I would be inclined to agree, regarding the semantics at compile-time. There are some really pitfalls introduced, that some theorists may loathe: compilers that fail to accept valid programs because the meta-programming system enters into an infinite loop, or that has behavior dependent on user input.

So the meta-programming system, is like any standard scripting language: messy and hard to analyze, but gets the job done.

However, the language semantics after the meta-programming can be defined neatly. The language core, is small and (potentially( well-defined. I say potentially simply because I haven't yet formally defined the semantics.

My guess is that the motivation is in making the syntax more palatable than having quoted program fragments everywhere.

Exactly! This is exactly what I am trying to solve.

abstract syntax tree

the compile-time execution is passed a reference to the abstract syntax tree.

Just to be clear, is that the abstract syntax tree for the whole program?

I think that you want to define more entry points for parts of the program, because it could become unmanageable for no good reason.

What you have is not simply a macro system, so it should probably be categorised in meta-programming.

The whole program

Yes the AST is for the whole program.

I am not sure why multiple entry points would be needed? At compile-time a programmer only needs a single entry point to perform multiple passes over the AST (or any portion that they want, by navigating to the relevant portion).

I am also not sure where things could become unmanageable. Not trying to be argumentative, just overtired and lacking imagination. :-)

In my mind most meta-programming code would occur in imported modules, so that may help, but it is hard for me to imagine all the ways things could go wrong.

by navigating to the

by navigating to the relevant portion

That is the part I fear most, maybe a Xpath-style navigation would help? And at times you only want the AST, not the code (eg. For macro substitution). How do you obtain that?

Interesting idea

The Xpath-navigation idea is an interesting one. I don't know that it is necessary though. The Heron syntax for navigating the AST/CodeModel is pretty easy.

My inspiration was the HTML Document object model, and how it is manipulated by JavaScript scripts when the document is loaded. I found that this model works well, and I have always preferred that approach to XPath. However, this could be subjective, and I have to be careful about imposing my preferences on language users. Perhaps I need to create an XPath-style library for meta-programming.

I'm not sure what you meant by "the AST, not the code". I think I made things overly complicated by talking about code and AST separately, they are effectively the same thing in Heron.
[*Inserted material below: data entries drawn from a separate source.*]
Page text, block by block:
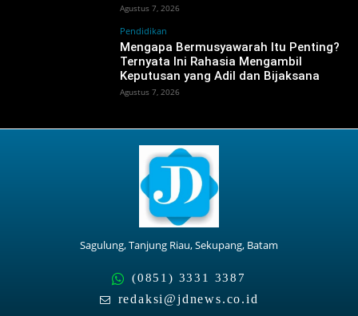
Agustus 7, 2026
Pendidikan
Mengapa Bermusyawarah Itu Penting?
Ternyata Ini Rahasia Mengambil
Keputusan yang Adil dan Bijaksana
Agustus 7, 2026
Sagulung, Tanjung Riau, Sekupang, Batam
(0851) 3331 3387
redaksi@jdnews.co.id
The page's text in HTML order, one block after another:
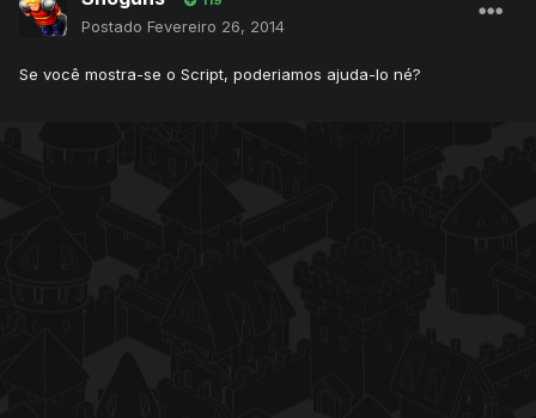
Postado Fevereiro 26, 2014
Se você mostra-se o Script, poderiamos ajuda-lo né?
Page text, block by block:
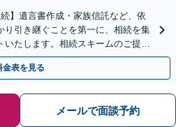
】遺言書作成・家族信託など、依
り引き継ぐことを第一に、相続を集
たします。相続スキームのご提案
応させていただきます。
金表を見る
メールで面談予約
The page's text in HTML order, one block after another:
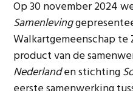
Op 30 november 2024
Samenleving
Walkartgemeenschap
product van de
Nederlanden stichting
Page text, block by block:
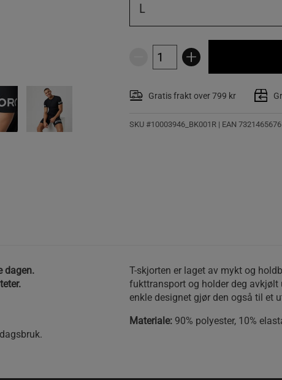
L
Gratis frakt over 799 kr
SKU #10003946_BK001R | EAN
dagen.
T-skjorten er laget av mykt og
fukttransport og holder deg avkjølt
enkle designet gjør den også til et
Materiale:90% polyester, 10%

Does the DOM work well for

Does the DOM work well for tasks such as, eg. create an index entry for all bold text in a document? Or in Heron, replace all calls to a specific function with a different syntax tree?

The path may be arbitrary, or it may be relative to the AST morphing instructions. Can you express "one level up from the current point"?
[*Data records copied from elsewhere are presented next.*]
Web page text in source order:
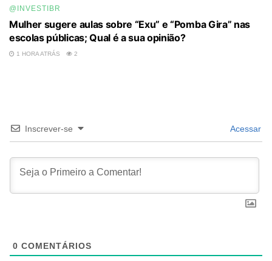
@INVESTIBR
Mulher sugere aulas sobre “Exu” e “Pomba Gira” nas
escolas públicas; Qual é a sua opinião?
1 HORA ATRÁS 2
Inscrever-se Acessar
0 COMENTÁRIOS
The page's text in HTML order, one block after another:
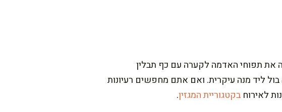
את תפוחי האדמה לקערה עם כף תבלין
ליד מנה עיקרית. ואם אתם מחפשים רעיונות
לאירוח בקטגוריית המגזין.
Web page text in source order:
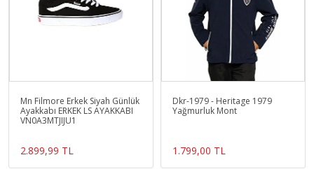
Mn Filmore Erkek Siyah Günlük
Ayakkabı ERKEK LS AYAKKABI
VN0A3MTJIJU1
2.899,99 TL
Dkr-1979 - Heritage 1979
Yağmurluk Mont
1.799,00 TL
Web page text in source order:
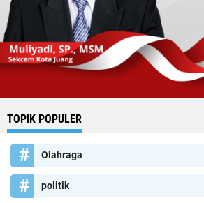
TOPIK POPULER
Olahraga
politik

My "code" was not clear sorry, I meant compiled code (the second entry point). To insert stuff in the AST, it would be more convenient to express it as Heron syntax rather than as abstract syntax tree-- but then you don't want the expression evaluated before it is inserted in the AST.

Or in Heron, replace all

Or in Heron, replace all calls to a specific function with a different syntax tree?
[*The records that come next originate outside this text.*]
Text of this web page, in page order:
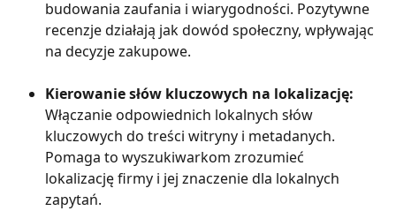
budowania zaufania i wiarygodności. Pozytywne
recenzje działają jak dowód społeczny, wpływając
na decyzje zakupowe.
Kierowanie słów kluczowych na lokalizację:
Włączanie odpowiednich lokalnych słów
kluczowych do treści witryny i metadanych.
Pomaga to wyszukiwarkom zrozumieć
lokalizację firmy i jej znaczenie dla lokalnych
zapytań.

This isn't easy out of the box, but by coding some metaprogramming libraries, it should then become easy.

Can you express "one level up from the current point"?

Right now, no. So either my raw API is insufficient, or the burden is back on libraries to make it easier to navigate the AST.

It's all just tree manipulation. Relatively straightforward stuff.

To insert stuff in the AST, it would be more convenient to express it as Heron syntax rather than as abstract syntax tree-- but then you don't want the expression evaluated before it is inserted in the AST.

What is missing now is an API for parsing a String into the appropriate AST node at compile-time.

These are all great points you are bringing up. Thanks!